Ты хотела спрятать лицо той женщины, ее зияющий рот, разверстый в крике? Она не давала тебе спать? А может быть, ты пыталась избавиться от мужчины в маске, зловеще притаившегося в тени и напугавшего тебя так же сильно, как меня?
— Тодд сказал, что это лишние доказательства психоза.
— Тодд?
— Мой жених. Бывший.
Миссис Влюбленная Секретарша приносит мистеру Райту сандвич. Она позаботилась о своем боссе, ведь, разумеется, встреча в обеденный перерыв не предполагала никакой еды. Подавая мне минеральную воду, миссис Влюбленная Секретарша даже не глядит в мою сторону.
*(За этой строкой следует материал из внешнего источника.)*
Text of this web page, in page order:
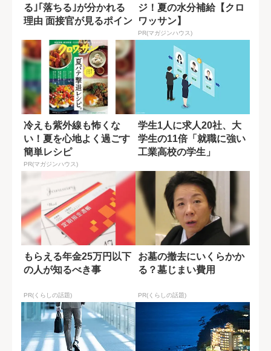
る｣｢落ちる｣が分かれる
理由 面接官が見るポイン
ジ！夏の水分補給【クロ
ワッサン】
PR(マガジンハウス)
冷えも紫外線も怖くな
い！夏を心地よく過ごす
簡単レシピ
PR(マガジンハウス)
学生1人に求人20社、大
学生の11倍「就職に強い
工業高校の学生」
もらえる年金25万円以下
の人が知るべき事
PR(くらしの話題)
お墓の撤去にいくらかか
る？墓じまい費用
PR(くらしの話題)
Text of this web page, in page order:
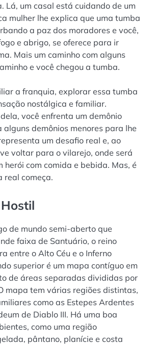
Lá, um casal está cuidando de um
mulher lhe explica que uma tumba
a paz dos moradores e você,
e abrigo, se oferece para ir
Mais um caminho com alguns
e você chegou a tumba.
a franquia, explorar essa tumba
nostálgica e familiar.
você enfrenta um demônio
alguns demônios menores para lhe
um desafio real e, ao
voltar para o vilarejo, onde será
herói com comida e bebida. Mas, é
real começa.
de mundo semi-aberto que
faixa de Santuário, o reino
entre o Alto Céu e o Inferno
superior é um mapa contíguo em
de áreas separadas divididas por
mapa tem várias regiões distintas,
como as Estepes Ardentes
de Diablo III. Há uma boa
como uma região
pântano, planície e costa

Мистер Райт улыбается ей своей широкой, обаятельной улыбкой:
— Спасибо, Стефани.
Улыбка почему-то расплывается, перед глазами все меркнет. До меня доносится его встревоженный голос:
— С вами все в порядке?
— Да.
Однако меня окружает тьма. Я слышу, но не вижу. То же самое произошло вчера, за ленчем с мамой, и я подумала, что все дело в вине, но сегодня грешить не на что. Надо сохранять спокойствие, и тогда мгла рассеется. Поэтому я вспоминаю дальше. Твои мрачные полотна вновь выступают передо мной из темноты.
Когда пришел Тодд, я рыдала. Мои слезы капали на картины и превращались в черные и грязно-коричневые кляксы. Тодд обнял меня за плечи.
— Дорогая, это рисовала не Тесс.
На мгновение мной овладела надежда: их поставил сюда кто-то еще, другой человек испытывал весь этот ужас.
— Она была не в себе, — продолжал Тодд. — Это не та сестра, которую ты знала. Ею двигало безумие, отнимающее индивидуальность.
Меня разозлило, что он возомнил себя экспертом по душевным расстройствам, что три-четыре сеанса психотерапии, посещенные в тринадцатилетнем возрасте после развода родителей, якобы сделали из него знатока.
Я снова обратила взгляд на картины. Зачем ты нарисовала их, Тесс? В качестве послания? Тогда почему спрятала? Тодд не догадывался, что мое молчание скрывает под собой горячий внутренний монолог.
— Кто-то должен сказать тебе правду, дорогая.
Тодд внезапно превратился в законченного болвана, как будто в корне ошибаться означало проявлять маскулинность, как будто трагедия твоей смерти могла послужить темой семинара по моделям истинно мужского поведения. На этот раз он уловил мой гнев.
— Прости, наверное, «безумие» — слишком грубое слово.